Leeks- These large alliums are rather mild in flavor and simply melt to perfection when sautéed. Use in soups, stir-fries, or in place of onions in other dishes for a delicious and more subtle flavor. Save the dark green tops for making vegetable stock! Leave in an open container in the crisper wrapped in a damp cloth or in a shallow cup of water on the counter (just so the very bottom of the stem has water).  Will last at least a week.

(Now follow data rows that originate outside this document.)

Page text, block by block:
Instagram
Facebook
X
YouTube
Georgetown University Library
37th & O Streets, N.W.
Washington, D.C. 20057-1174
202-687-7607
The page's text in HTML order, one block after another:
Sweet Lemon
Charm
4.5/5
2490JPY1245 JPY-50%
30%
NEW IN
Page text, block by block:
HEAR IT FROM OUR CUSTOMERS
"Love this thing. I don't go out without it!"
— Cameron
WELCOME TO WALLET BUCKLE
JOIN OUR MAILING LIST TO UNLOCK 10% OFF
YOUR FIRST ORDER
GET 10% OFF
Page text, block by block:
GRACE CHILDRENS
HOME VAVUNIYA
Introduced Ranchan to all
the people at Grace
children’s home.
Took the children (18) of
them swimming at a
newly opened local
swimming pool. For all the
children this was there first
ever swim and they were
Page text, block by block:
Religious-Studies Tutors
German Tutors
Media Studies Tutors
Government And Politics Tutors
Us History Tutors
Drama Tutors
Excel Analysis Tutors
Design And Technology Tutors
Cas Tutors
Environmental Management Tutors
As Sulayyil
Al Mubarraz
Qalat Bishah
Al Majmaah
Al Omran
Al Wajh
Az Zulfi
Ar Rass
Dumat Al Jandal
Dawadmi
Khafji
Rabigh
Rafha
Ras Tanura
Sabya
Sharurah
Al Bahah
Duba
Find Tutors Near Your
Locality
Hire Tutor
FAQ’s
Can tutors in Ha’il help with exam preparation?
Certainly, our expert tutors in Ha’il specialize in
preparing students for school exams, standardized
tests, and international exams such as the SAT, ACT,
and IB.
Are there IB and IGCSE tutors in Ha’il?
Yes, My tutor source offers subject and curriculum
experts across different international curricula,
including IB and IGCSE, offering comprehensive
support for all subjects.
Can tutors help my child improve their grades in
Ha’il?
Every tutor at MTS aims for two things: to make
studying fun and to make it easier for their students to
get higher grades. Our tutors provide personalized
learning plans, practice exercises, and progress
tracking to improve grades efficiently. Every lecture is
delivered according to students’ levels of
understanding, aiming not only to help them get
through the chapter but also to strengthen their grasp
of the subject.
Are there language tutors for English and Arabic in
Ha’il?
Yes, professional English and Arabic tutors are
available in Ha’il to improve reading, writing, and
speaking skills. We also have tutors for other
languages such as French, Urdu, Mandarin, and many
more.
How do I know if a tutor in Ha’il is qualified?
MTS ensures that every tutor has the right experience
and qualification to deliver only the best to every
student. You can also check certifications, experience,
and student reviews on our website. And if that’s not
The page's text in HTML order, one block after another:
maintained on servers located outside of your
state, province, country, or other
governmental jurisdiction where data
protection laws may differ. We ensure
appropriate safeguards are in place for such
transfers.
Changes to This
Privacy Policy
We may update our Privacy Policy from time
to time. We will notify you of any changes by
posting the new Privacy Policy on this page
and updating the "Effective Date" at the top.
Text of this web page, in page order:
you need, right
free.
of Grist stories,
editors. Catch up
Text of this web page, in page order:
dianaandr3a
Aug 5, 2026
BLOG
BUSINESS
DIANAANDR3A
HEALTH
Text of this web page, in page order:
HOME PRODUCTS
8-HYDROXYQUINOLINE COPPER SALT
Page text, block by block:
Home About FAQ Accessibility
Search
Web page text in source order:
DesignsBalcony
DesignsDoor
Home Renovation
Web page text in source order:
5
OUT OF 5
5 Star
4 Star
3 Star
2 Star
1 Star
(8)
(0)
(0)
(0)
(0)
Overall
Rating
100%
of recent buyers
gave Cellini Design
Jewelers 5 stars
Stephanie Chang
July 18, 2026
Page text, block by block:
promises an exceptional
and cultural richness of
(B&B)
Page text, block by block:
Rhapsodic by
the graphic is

*Lemons- This versatile fruit adds a great touch to winter greens and salads. It will store longer, several weeks, if wrapped and placed in crisper of the fridge, but if you are going to use it within a few days it can be stored on the counter.

*Lettuce or Spinach- Keep damp in an airtight container in the fridge. Keeps for one week.

* Romanesco- Will last up to one week in a closed container in the fridge, but has better flavor if consumed earlier. Cut florets away from the core and soak in warm soapy water or salt water for 10 minutes to wash away any aphids. Florets can also be lightly boiled in salt water for a couple of minutes for this purpose. Rinse before preparing.

2. THIS WEEK'S RECIPES

Beef Meatballs with Lemon and Celeriac

Crispy Curried Cauliflower

Grapefruit Vinaigrette

3. SHOPPING LIST FOR ALL RECIPES (ASSUMES YOU HAVE SALT, PEPPER, AND WATER):

Shopping List for Beef Meatballs with Lemon and Celeriac:

14 oz Ground Beef

1 medium Onion

3 cups fresh White Breadcrumbs

1 cup Parsley

1 large Egg3/4 tsp ground Allspice

2 TB Olive Oil

3 cloves Garlic

1/2 tsp ground Turmeric

1 1/2 tsp Fennel Seeds

1 tsp Sweet Smoked Paprika

2 cups Chicken Stock

Shopping List for Crispy Curried Cauliflower:

1 1/2 TB Coconut Oil or Ghee

1/2 Dried Arbol Chile

Curry Powder

1 Lime

Shopping List for Grapefruit Vinaigrette:

1 tsp Honey or Agave Syrup

1 TB plus 1 tsp Sherry vinegar or Cider Vinegar

2 TB Sunflower Oil

1 TB Extra Virgin Olive Oil

///

Grapefruit Vinaigrette

1 Grapefruit

1 tsp Honey or Agave Syrup

Pinch of Salt

1 TB plus 1 tsp Sherry vinegar or Cider Vinegar

2 TB Sunflower Oil

1 TB Extra Virgin Olive Oil

Squeeze 1/2 of the grapefruit.  Measure out 1/3 cup of juice and place it in a small saucepan. Add the honey or agave and bring to a boil over medium-high heat.  Reduce to 1/4 cup and remove from the heat. Whisk in salt, vinegar and the oils. Cut away the peel and pitch from the remaining grapefruit half.  Cut the sections away form the membranes that divide them and chop fine. Stir into the vinaigrette.